### Task brief
The job is to find each line of the records below that includes the word "today" and copy it.
*** Opening of Data to examine ***
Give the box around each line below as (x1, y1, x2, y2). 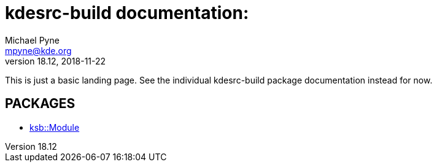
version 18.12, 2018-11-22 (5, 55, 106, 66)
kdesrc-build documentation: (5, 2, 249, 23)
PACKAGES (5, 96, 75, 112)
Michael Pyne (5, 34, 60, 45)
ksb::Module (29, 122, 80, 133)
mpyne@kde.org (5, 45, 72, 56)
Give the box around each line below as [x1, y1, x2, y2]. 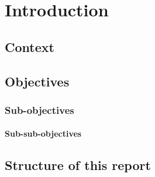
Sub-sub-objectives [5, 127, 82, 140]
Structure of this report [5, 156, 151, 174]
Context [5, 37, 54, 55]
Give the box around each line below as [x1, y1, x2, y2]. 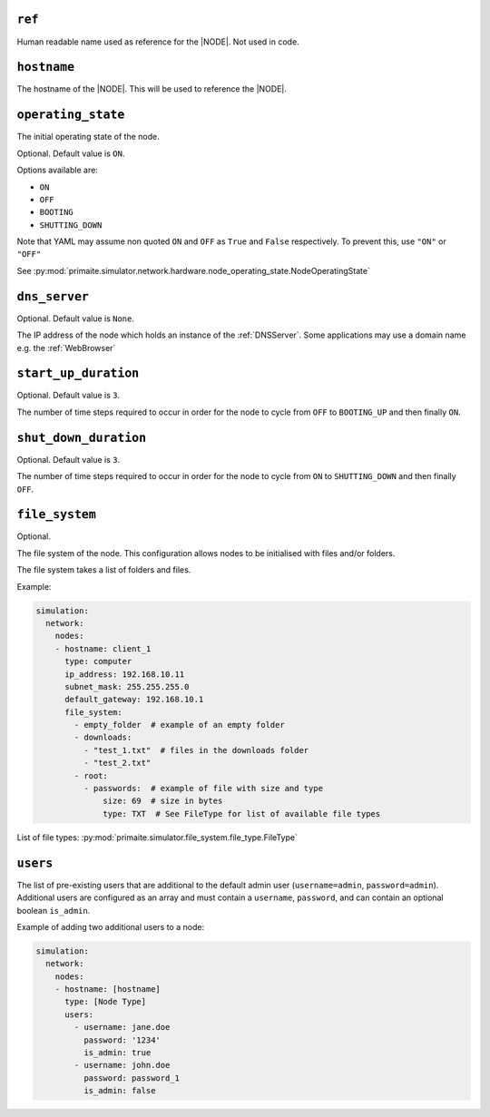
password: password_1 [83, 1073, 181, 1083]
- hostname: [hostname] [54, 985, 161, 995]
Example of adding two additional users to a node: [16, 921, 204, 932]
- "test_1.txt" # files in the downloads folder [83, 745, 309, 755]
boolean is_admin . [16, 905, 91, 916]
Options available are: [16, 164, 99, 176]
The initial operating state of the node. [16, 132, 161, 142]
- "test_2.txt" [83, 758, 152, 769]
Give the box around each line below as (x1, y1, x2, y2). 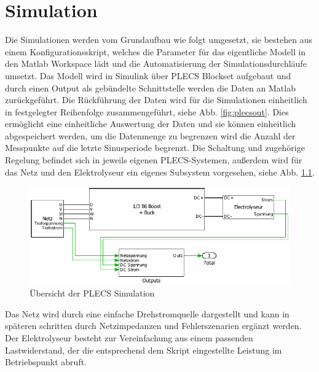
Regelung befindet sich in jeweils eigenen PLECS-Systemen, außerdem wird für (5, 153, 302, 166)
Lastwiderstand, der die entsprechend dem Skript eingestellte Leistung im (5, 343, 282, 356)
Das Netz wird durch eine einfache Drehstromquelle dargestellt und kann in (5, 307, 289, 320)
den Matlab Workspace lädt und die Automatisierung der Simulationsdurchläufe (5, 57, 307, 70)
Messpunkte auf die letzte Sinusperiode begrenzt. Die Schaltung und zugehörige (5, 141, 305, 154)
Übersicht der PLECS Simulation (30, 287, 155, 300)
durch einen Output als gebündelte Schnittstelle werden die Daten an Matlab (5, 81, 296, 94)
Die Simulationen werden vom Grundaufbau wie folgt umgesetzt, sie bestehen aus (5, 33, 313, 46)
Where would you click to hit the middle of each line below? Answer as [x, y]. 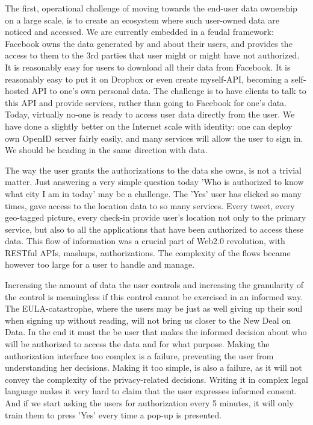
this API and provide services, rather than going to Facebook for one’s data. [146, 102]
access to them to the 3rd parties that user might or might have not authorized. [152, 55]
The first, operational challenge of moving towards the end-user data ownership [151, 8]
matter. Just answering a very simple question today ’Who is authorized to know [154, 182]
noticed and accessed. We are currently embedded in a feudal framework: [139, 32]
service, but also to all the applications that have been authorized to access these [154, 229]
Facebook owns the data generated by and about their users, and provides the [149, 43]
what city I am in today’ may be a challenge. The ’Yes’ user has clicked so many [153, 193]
*** Close of Data to examine ***
*** Opening of Data to examine ***
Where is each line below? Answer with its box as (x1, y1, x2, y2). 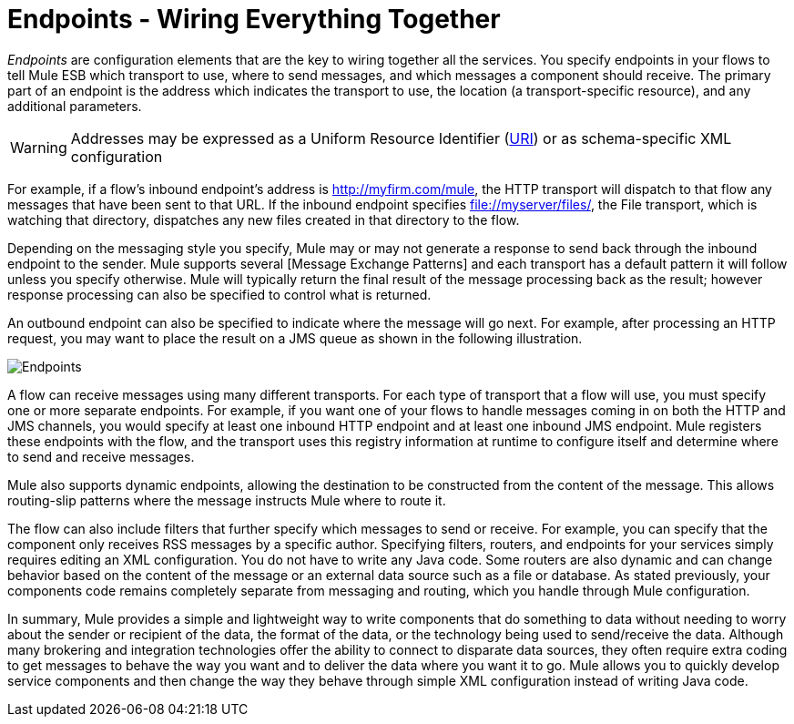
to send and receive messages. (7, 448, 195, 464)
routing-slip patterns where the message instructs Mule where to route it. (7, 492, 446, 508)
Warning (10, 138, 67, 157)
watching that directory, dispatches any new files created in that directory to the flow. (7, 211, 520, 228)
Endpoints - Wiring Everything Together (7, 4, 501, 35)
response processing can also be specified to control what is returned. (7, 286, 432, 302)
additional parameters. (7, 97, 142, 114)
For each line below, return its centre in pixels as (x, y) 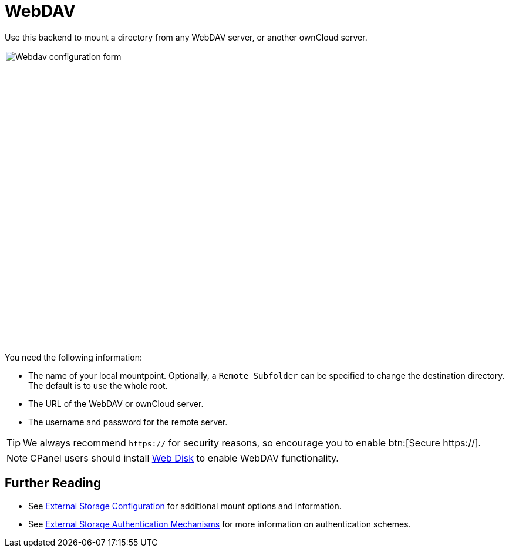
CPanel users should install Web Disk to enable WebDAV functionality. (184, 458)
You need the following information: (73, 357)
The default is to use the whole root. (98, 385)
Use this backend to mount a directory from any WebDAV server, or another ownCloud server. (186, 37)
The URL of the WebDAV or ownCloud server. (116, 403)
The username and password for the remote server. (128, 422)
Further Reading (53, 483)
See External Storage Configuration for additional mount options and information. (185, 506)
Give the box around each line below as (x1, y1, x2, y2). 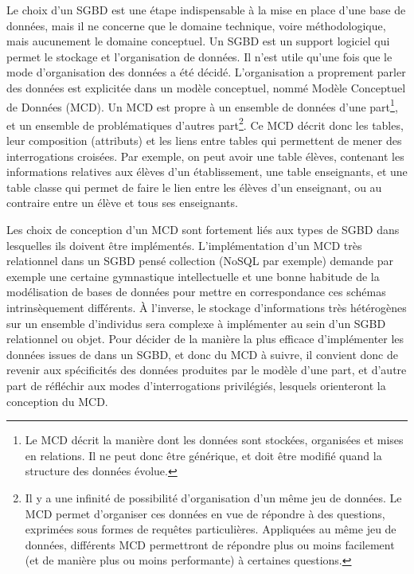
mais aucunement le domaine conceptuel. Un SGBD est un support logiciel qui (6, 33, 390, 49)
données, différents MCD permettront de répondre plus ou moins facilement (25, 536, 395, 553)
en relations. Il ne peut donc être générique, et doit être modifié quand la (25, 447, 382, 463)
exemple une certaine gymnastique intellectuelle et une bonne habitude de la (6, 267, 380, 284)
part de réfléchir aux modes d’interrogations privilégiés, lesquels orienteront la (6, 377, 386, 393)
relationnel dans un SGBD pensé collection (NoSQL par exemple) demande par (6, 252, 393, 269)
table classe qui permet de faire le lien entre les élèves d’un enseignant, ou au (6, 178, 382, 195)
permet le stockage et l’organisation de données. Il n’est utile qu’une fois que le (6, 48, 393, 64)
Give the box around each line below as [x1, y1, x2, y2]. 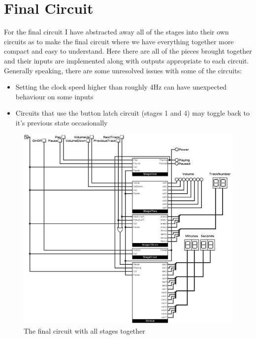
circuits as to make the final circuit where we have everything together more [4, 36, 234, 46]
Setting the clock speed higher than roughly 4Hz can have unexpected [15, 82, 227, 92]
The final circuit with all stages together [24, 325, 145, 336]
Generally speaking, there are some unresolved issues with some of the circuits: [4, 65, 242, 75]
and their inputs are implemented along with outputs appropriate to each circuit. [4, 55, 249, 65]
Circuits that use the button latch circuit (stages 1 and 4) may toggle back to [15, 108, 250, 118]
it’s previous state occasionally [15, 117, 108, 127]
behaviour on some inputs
*** Close of Data to examine ***
### Output of the exercise
matter. Just answering a very simple question today ’Who is authorized to know [154, 182]
what city I am in today’ may be a challenge. The ’Yes’ user has clicked so many [153, 193]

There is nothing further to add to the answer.